SEQIO -- A Package for Sequence File I/O
CHANGES - Changes to the SEQIO Package
This file lists the changes made when going from one version to the
next. It should be detailed enough that you won't need to go through
the rest of the documentation to find out what's new.
Changes from Version 1.2 to Version 1.3
Minor Changes
- Added a new example program, example4. (Version 1.2.2)
- Fixed a bug that kept seqfentry from returning the correct entry
text when mmap'ing was used. (Version 1.2.2)
- Added the definition of FILENAME_MAX to fmtseq and idxseq, to
maintain compatibility with SunOS 4.1.1. (Version 1.2.2)
- Changed genbank_annotate and pir_annotate to be a little bit more
robust. (Version 1.2.2)
- Removed the getpagesize system call from the package, since
Solaris doesn't support it. (Version 1.2.1)

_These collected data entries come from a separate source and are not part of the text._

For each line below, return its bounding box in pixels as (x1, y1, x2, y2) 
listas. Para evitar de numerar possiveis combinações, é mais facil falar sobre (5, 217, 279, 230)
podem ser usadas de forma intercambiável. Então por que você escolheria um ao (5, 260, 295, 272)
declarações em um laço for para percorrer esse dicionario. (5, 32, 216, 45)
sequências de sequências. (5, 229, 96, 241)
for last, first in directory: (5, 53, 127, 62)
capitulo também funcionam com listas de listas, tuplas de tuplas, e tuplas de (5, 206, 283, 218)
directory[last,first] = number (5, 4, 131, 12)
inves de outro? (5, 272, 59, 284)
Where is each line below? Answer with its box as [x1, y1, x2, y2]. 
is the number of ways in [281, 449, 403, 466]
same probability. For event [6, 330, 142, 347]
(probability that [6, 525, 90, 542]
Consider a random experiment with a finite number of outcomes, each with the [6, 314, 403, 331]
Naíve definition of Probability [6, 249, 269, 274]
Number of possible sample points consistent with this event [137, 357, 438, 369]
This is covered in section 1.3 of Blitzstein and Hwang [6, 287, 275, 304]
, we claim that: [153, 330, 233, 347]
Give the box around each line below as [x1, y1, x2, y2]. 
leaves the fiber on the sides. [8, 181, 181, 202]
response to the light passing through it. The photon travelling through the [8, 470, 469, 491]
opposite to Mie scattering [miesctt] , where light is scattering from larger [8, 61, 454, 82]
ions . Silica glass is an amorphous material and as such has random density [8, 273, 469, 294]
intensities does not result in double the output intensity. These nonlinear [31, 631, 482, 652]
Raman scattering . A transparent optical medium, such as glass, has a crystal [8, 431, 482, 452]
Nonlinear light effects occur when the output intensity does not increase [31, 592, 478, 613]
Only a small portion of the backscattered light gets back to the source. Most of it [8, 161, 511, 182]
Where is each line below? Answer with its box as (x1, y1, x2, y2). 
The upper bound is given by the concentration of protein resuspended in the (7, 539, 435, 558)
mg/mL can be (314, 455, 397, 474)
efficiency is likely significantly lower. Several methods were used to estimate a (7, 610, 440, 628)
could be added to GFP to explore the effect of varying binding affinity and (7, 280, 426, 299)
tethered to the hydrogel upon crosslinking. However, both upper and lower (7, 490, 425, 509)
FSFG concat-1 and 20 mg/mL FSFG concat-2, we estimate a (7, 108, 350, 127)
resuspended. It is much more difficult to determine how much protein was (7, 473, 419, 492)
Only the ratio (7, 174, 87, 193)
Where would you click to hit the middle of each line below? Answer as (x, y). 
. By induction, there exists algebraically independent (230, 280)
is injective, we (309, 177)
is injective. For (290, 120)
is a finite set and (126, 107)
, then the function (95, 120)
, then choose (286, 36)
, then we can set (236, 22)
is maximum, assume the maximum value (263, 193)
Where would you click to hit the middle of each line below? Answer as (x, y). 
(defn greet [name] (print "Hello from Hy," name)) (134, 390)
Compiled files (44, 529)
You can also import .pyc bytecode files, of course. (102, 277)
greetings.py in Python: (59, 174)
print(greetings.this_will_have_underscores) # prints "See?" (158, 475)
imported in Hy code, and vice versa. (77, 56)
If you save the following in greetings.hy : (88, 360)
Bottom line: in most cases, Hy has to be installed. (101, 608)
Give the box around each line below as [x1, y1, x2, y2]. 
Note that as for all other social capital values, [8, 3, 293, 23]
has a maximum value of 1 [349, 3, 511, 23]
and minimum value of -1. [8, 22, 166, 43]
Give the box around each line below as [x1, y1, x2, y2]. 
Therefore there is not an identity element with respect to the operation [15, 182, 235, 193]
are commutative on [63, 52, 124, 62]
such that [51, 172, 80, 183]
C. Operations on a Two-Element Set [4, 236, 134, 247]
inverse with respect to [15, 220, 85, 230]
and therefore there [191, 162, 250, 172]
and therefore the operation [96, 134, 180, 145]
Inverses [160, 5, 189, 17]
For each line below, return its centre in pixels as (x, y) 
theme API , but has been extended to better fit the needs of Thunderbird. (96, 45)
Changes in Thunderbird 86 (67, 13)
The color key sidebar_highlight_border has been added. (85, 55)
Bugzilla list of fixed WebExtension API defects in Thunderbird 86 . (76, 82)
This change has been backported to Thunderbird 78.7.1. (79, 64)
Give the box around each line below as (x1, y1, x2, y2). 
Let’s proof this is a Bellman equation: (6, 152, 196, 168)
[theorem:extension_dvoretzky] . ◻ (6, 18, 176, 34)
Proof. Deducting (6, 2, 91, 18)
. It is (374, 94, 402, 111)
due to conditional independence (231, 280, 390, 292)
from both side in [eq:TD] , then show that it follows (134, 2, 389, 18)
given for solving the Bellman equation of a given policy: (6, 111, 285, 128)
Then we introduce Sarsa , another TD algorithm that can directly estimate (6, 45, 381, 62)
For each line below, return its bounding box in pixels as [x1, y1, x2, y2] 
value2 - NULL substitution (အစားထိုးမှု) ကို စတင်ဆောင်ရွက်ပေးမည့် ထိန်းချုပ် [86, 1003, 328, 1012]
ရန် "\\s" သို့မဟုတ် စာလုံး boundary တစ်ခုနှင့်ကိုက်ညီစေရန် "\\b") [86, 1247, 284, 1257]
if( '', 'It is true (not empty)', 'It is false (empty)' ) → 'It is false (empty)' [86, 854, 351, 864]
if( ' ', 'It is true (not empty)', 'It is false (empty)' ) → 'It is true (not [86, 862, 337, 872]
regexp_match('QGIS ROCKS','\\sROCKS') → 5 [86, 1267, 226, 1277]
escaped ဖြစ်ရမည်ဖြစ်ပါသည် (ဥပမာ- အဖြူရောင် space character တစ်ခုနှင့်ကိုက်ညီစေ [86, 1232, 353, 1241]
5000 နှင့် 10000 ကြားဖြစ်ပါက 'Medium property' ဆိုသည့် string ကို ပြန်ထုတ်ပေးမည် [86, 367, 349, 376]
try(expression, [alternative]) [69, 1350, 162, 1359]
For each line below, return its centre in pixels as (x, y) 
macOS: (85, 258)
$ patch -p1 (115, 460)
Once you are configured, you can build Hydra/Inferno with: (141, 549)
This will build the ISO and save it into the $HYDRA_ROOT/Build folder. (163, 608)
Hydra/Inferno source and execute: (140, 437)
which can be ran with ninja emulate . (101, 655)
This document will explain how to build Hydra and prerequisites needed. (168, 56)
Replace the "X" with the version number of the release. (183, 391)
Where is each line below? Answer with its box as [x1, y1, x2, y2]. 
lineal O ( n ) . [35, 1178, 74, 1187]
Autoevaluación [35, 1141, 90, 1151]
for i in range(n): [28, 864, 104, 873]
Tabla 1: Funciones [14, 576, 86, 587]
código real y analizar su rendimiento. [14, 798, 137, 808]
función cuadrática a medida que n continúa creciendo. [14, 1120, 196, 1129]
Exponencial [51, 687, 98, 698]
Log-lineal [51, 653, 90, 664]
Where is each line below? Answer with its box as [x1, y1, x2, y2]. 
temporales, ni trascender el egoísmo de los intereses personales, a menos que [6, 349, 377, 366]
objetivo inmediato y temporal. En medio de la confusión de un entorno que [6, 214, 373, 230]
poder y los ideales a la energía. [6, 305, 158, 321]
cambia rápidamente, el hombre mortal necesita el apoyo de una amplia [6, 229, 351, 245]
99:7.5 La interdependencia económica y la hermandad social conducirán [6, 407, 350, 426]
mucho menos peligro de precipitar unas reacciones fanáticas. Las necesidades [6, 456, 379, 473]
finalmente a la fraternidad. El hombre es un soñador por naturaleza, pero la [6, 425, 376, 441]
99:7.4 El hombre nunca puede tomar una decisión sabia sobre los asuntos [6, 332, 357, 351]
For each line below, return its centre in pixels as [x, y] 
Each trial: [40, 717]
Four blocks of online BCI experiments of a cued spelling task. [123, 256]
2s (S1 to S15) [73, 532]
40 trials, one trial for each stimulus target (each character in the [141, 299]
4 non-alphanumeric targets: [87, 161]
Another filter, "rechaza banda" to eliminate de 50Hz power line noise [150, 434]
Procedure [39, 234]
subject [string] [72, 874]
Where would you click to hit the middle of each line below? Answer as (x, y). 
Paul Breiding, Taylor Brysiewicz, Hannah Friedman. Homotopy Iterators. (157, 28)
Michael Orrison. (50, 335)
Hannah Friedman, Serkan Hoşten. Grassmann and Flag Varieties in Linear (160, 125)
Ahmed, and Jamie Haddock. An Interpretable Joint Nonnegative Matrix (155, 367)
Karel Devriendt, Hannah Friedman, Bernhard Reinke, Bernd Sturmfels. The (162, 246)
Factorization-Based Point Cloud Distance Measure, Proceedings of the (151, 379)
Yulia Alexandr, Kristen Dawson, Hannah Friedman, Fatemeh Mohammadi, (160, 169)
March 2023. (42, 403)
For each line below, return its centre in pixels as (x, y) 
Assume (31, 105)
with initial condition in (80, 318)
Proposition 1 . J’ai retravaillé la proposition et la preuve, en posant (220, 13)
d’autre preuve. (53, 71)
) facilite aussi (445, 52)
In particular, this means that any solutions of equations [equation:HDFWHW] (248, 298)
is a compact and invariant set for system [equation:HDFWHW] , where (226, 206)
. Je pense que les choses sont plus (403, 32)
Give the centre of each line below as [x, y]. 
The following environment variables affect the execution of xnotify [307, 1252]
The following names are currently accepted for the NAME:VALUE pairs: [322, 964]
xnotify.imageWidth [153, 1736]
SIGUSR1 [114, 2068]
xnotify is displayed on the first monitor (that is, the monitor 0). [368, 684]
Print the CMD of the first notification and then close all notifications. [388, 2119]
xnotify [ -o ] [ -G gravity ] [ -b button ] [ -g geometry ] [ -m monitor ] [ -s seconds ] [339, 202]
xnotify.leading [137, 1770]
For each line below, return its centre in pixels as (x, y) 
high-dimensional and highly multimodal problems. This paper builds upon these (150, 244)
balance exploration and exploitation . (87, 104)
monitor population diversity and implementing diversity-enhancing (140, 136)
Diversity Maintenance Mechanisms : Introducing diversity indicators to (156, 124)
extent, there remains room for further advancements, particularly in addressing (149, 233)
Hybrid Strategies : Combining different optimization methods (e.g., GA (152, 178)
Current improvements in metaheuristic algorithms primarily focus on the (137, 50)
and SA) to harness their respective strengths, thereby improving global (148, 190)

- Fixed an uninitialized variable bug in databank_fast_read (one
my version of gcc didn't catch). (Version 1.2.1)
Changes from Version 1.1 to Version 1.2
New Formats/Porting and Format Changes
Added the GCG format
Added the GCG-* format specification
of the GCG form of GenBank, PIR, EMBL, Swiss-Prot, FASTA, NBRF and
IG/Stanford formats.
Added the MSF Multiple Sequence Format
Added BLASTN/BLASTP/BLASTX
program output format
Added handling for NID and PID identifiers in the GenBank and EMBL
formats (although, since neither formats' release notes explicitly
defines a PID/PI line, no such line is output by the package).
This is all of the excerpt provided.